START RECORDS SHOWN

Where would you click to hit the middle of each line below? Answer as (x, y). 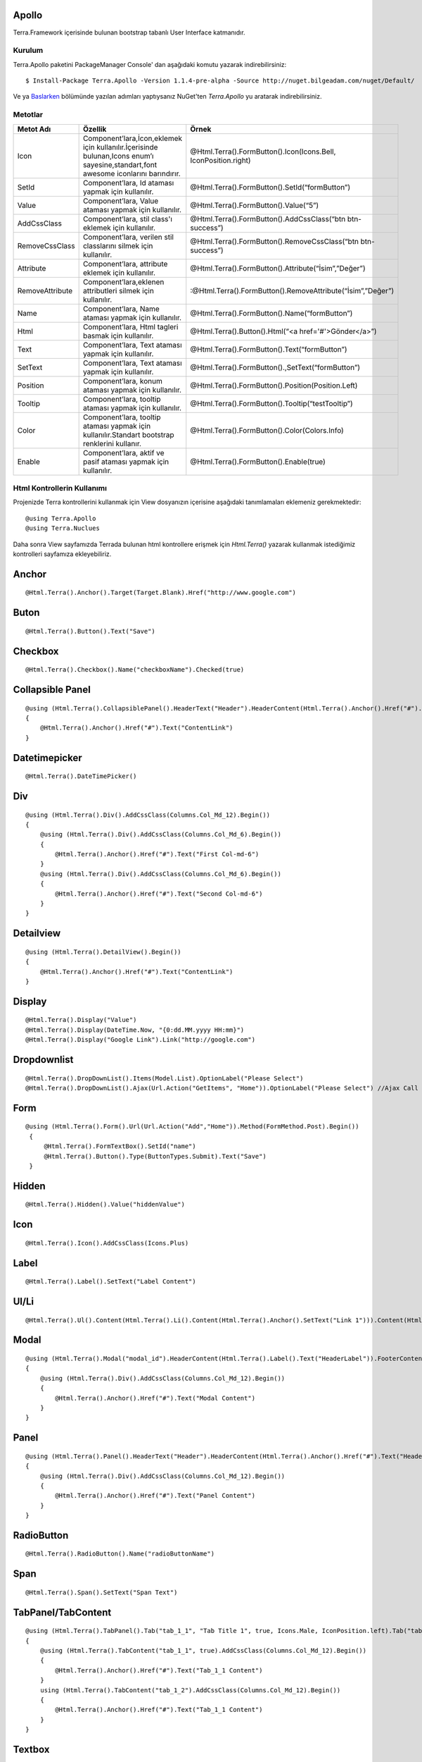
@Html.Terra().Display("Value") (81, 1020)
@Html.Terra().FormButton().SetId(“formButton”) (270, 187)
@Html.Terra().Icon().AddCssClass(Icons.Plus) (107, 1243)
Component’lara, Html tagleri (130, 326)
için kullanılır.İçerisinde (120, 147)
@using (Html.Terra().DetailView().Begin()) (104, 952)
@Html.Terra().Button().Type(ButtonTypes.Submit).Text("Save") (155, 1156)
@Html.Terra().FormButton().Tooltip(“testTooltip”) (271, 403)
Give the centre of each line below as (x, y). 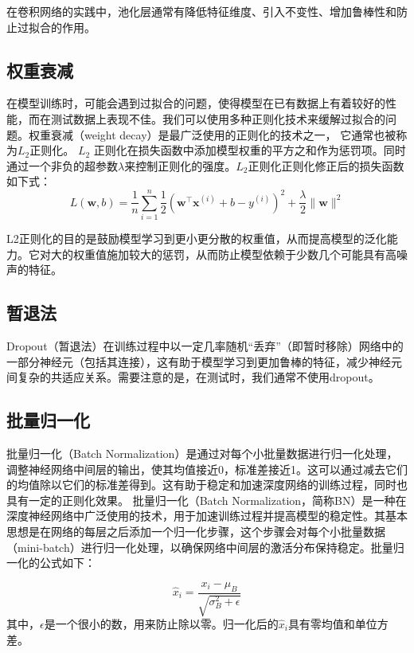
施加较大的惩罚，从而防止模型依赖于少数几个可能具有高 (251, 254)
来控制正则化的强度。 (180, 165)
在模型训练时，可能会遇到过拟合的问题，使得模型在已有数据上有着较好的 (196, 103)
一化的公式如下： (51, 563)
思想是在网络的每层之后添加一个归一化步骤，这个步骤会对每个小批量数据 (196, 532)
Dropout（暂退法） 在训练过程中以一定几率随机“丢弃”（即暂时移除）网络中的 (205, 346)
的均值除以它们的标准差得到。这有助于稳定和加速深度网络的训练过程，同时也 (207, 485)
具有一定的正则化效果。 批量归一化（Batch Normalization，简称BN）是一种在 (207, 500)
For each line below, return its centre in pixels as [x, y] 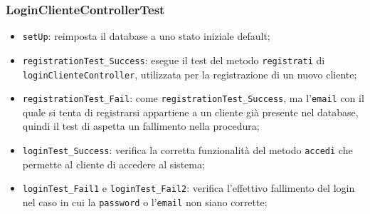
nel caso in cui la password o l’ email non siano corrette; [145, 202]
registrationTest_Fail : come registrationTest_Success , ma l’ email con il [193, 98]
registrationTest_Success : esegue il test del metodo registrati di [174, 60]
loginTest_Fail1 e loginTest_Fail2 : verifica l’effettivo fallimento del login [189, 188]
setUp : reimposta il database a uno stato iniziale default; [146, 36]
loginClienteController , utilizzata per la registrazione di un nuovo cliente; [190, 74]
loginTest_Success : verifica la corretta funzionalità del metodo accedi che [187, 150]
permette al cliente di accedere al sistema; [113, 164]

END RECORDS SHOWN

WORK INSTRUCTIONS:
Exactly as written, print each entry, leaving all pictures out.

WRITTEN RESPONSE:
Where would you click to hit the middle of each line below? Answer as (x, y). 
@Html.Terra().Display("Value") (81, 1020)
@Html.Terra().FormButton().SetId(“formButton”) (270, 187)
@Html.Terra().Icon().AddCssClass(Icons.Plus) (107, 1243)
Component’lara, Html tagleri (130, 326)
için kullanılır.İçerisinde (120, 147)
@using (Html.Terra().DetailView().Begin()) (104, 952)
@Html.Terra().Button().Type(ButtonTypes.Submit).Text("Save") (155, 1156)
@Html.Terra().FormButton().Tooltip(“testTooltip”) (271, 403)
Give the centre of each line below as (x, y). 
施加较大的惩罚，从而防止模型依赖于少数几个可能具有高 (251, 254)
来控制正则化的强度。 (180, 165)
在模型训练时，可能会遇到过拟合的问题，使得模型在已有数据上有着较好的 (196, 103)
一化的公式如下： (51, 563)
思想是在网络的每层之后添加一个归一化步骤，这个步骤会对每个小批量数据 (196, 532)
Dropout（暂退法） 在训练过程中以一定几率随机“丢弃”（即暂时移除）网络中的 (205, 346)
的均值除以它们的标准差得到。这有助于稳定和加速深度网络的训练过程，同时也 (207, 485)
具有一定的正则化效果。 批量归一化（Batch Normalization，简称BN）是一种在 (207, 500)
For each line below, return its centre in pixels as [x, y] 
nel caso in cui la password o l’ email non siano corrette; [145, 202]
registrationTest_Fail : come registrationTest_Success , ma l’ email con il [193, 98]
registrationTest_Success : esegue il test del metodo registrati di [174, 60]
loginTest_Fail1 e loginTest_Fail2 : verifica l’effettivo fallimento del login [189, 188]
setUp : reimposta il database a uno stato iniziale default; [146, 36]
loginClienteController , utilizzata per la registrazione di un nuovo cliente; [190, 74]
loginTest_Success : verifica la corretta funzionalità del metodo accedi che [187, 150]
permette al cliente di accedere al sistema; [113, 164]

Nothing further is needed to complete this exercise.